Detect virus-host pairs between vMAGs and host MAGs

All non-viral contigs for each sample were binned using HiCBin (v1.1.0)40 with default parameters to generate potential host MAGs, which were subsequently annotated by GTDB-TK (v2.1.0, Release: R207_v2)54 with default parameters and the taxonomic classification results were visualized using ITOL (v5)55. vMAGs were associated with potential host MAGs if they were linked by at least two Hi-C read-pairs as in77.

Additional validation of ViralCC on a meta 3C/Hi-C dataset

Unlike widely used metagenomic Hi-C technique combining shotgun sequencing with Hi-C sequencing34,57,67,69,77, Marbouty et al.35 showed that meta3C, another proximity ligation-based approach, allowed the assembly and scaffolding and thus utilized meta3C reads rather than shotgun reads to assemble contigs, which were subsequently linked by Hi-C paired-end reads in their recent experiments on human gut samples36. We refer to such datasets as meta 3C/Hi-C datasets.
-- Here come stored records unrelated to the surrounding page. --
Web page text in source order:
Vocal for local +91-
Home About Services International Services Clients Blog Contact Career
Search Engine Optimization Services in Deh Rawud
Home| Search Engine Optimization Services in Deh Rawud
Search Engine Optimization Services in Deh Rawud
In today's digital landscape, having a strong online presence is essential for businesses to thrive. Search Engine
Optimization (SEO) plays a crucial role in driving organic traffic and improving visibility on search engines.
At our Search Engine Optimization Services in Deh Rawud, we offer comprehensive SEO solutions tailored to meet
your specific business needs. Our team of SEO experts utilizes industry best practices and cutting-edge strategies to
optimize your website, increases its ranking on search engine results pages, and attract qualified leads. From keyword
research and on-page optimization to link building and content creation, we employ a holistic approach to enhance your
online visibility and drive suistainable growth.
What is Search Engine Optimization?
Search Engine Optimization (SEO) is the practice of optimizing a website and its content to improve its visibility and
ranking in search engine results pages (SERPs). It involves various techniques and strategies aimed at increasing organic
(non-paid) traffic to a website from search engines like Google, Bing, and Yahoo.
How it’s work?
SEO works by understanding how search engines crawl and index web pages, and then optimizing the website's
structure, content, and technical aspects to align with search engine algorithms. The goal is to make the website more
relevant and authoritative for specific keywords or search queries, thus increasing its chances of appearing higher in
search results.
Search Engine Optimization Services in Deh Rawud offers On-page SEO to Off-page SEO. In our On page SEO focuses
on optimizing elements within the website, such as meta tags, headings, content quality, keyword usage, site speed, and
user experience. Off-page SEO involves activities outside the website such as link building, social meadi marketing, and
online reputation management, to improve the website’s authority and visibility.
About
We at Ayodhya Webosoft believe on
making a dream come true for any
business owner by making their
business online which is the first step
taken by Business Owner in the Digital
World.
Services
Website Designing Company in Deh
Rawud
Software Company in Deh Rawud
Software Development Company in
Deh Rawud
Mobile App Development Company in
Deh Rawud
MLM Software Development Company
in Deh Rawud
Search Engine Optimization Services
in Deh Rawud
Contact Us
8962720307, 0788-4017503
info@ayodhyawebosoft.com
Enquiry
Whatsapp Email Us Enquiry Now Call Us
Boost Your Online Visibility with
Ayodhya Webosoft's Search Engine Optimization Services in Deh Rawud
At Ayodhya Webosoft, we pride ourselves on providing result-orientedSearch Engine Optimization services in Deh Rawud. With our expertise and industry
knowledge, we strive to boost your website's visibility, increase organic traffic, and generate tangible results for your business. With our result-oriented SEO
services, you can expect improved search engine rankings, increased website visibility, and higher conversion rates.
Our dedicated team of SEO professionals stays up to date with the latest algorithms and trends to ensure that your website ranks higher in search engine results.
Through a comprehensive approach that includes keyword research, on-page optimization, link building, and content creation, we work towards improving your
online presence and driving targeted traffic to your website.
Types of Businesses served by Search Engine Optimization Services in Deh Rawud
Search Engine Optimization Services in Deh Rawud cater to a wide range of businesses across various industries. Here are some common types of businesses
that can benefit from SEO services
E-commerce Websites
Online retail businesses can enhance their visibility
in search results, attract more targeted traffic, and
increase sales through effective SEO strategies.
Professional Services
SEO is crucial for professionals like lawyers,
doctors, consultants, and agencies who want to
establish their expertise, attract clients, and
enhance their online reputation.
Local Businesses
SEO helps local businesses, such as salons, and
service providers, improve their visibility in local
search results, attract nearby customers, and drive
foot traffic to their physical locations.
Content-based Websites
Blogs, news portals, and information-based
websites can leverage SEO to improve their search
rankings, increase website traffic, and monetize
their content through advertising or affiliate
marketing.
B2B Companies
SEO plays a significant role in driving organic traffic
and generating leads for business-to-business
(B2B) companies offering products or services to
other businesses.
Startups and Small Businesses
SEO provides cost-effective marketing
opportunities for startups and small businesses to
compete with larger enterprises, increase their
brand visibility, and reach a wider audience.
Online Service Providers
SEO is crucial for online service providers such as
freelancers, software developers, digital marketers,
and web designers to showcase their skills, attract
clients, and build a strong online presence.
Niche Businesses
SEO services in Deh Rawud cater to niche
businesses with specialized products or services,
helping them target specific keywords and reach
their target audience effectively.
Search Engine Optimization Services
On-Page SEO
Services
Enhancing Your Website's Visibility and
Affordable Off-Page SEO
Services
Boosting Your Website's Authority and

We further validated ViralCC on a meta 3C/Hi-C sample from the human gut microbiome, which consisted of one meta3C library (NCBI accession: SRR11853875) and two separate Hi-C libraries (NCBI accession: SRR13435230 and SRR13435231). Considering the short length of Hi-C reads (35 bp), we neither discarded any Hi-C reads using minimal length option of bbduk70 nor trimmed Hi-C reads during the read cleaning step. More details of data processing and the results of validation were shown in Supplementary Note 10.

Compare ViralCC to other pipelines

VAMB (v3.0.3)26 was executed with option ‘-t 40’. vRhyme (v1.0.0)30, MetaTOR (v1.1.4)38, and bin3C (v0.1.1)39 were run with default parameters. The input coverage files of viral contigs for VAMB and vRhyme were generated using script ‘jgi_summarize_bam_contig_depths’ provided by MetaBAT2 (v2.12.1)25. Since CoCoNet29 removed contigs occurring in only one sample, we used the mode ‘composition’ to recover the viral genomes. The other parameters were set to default values.

Statistics & Reproducibility

No statistical method was used to predetermine sample size. No data were excluded from the analyses. The experiments were not randomized except for the random binning model where configuration graphs were constructed by randomly assigning edges to match the degree sequence of viral contigs in integrative graphs. The investigators were not blinded to allocation during experiments and outcome assessment.

Reporting summary

Further information on research design is available in the Nature Portfolio Reporting Summary linked to this article.